◆ What the exercise asks ◆
Write out each entry below exactly; the images do not belong in your copy.

◆ Records from a data source ◆
· · ·

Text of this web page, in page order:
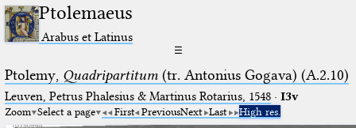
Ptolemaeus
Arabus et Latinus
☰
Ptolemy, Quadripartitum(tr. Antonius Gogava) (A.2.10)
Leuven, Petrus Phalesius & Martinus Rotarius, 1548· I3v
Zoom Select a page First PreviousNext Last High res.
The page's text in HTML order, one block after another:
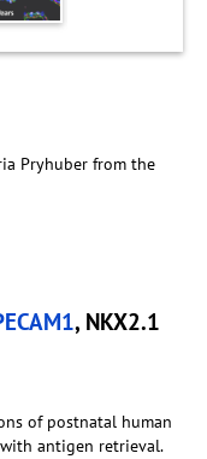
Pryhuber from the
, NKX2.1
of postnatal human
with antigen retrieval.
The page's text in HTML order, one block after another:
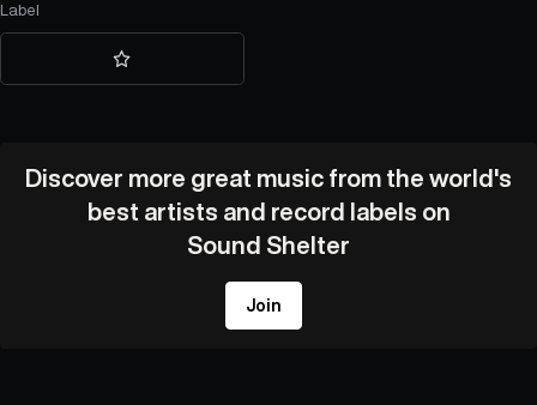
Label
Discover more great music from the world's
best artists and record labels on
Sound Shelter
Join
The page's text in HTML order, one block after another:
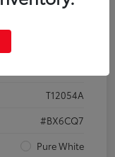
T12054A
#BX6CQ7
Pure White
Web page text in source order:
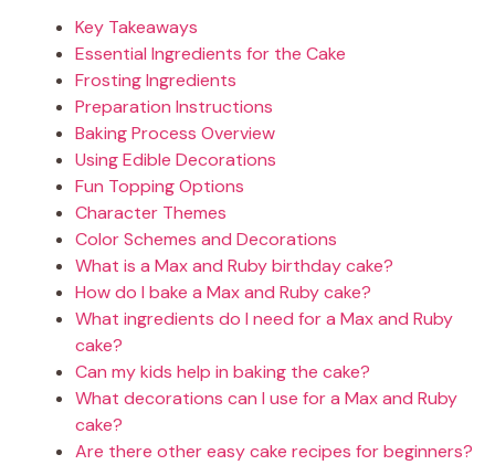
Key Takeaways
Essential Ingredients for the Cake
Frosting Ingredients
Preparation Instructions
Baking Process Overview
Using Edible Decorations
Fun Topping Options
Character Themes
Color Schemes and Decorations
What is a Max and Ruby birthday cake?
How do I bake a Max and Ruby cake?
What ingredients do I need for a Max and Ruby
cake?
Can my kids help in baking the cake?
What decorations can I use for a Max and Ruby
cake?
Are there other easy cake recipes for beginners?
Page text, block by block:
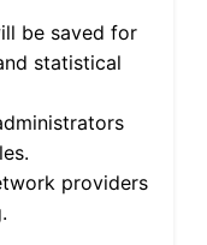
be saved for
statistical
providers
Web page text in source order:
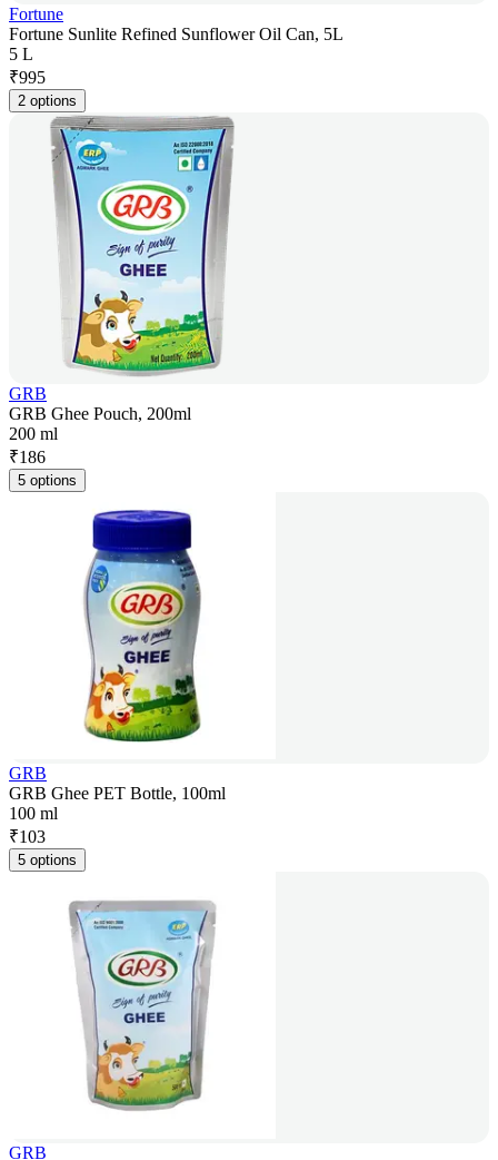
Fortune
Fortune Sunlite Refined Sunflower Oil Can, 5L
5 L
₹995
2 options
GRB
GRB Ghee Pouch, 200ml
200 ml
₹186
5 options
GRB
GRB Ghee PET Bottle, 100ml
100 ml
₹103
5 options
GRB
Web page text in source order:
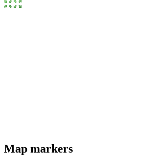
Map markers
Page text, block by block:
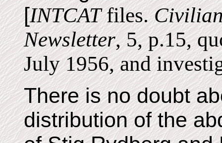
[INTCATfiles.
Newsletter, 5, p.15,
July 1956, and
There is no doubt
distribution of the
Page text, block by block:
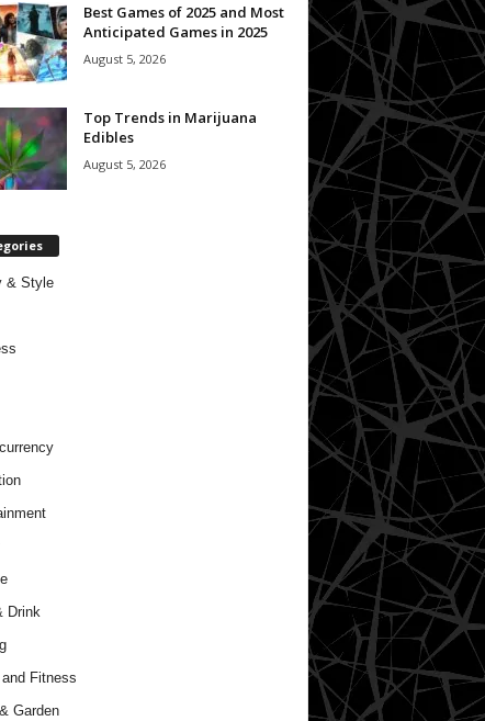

· · ·

◆ Solution ◆
Text of this web page, in page order:
Ptolemaeus
Arabus et Latinus
☰
Ptolemy, Quadripartitum(tr. Antonius Gogava) (A.2.10)
Leuven, Petrus Phalesius & Martinus Rotarius, 1548· I3v
Zoom Select a page First PreviousNext Last High res.
The page's text in HTML order, one block after another:
Pryhuber from the
, NKX2.1
of postnatal human
with antigen retrieval.
The page's text in HTML order, one block after another:
Label
Discover more great music from the world's
best artists and record labels on
Sound Shelter
Join
The page's text in HTML order, one block after another:
T12054A
#BX6CQ7
Pure White
Web page text in source order:
Key Takeaways
Essential Ingredients for the Cake
Frosting Ingredients
Preparation Instructions
Baking Process Overview
Using Edible Decorations
Fun Topping Options
Character Themes
Color Schemes and Decorations
What is a Max and Ruby birthday cake?
How do I bake a Max and Ruby cake?
What ingredients do I need for a Max and Ruby
cake?
Can my kids help in baking the cake?
What decorations can I use for a Max and Ruby
cake?
Are there other easy cake recipes for beginners?
Page text, block by block:
be saved for
statistical
providers
Web page text in source order:
Fortune
Fortune Sunlite Refined Sunflower Oil Can, 5L
5 L
₹995
2 options
GRB
GRB Ghee Pouch, 200ml
200 ml
₹186
5 options
GRB
GRB Ghee PET Bottle, 100ml
100 ml
₹103
5 options
GRB
Web page text in source order:
Map markers
Page text, block by block:
[INTCATfiles.
Newsletter, 5, p.15,
July 1956, and
There is no doubt
distribution of the
Page text, block by block:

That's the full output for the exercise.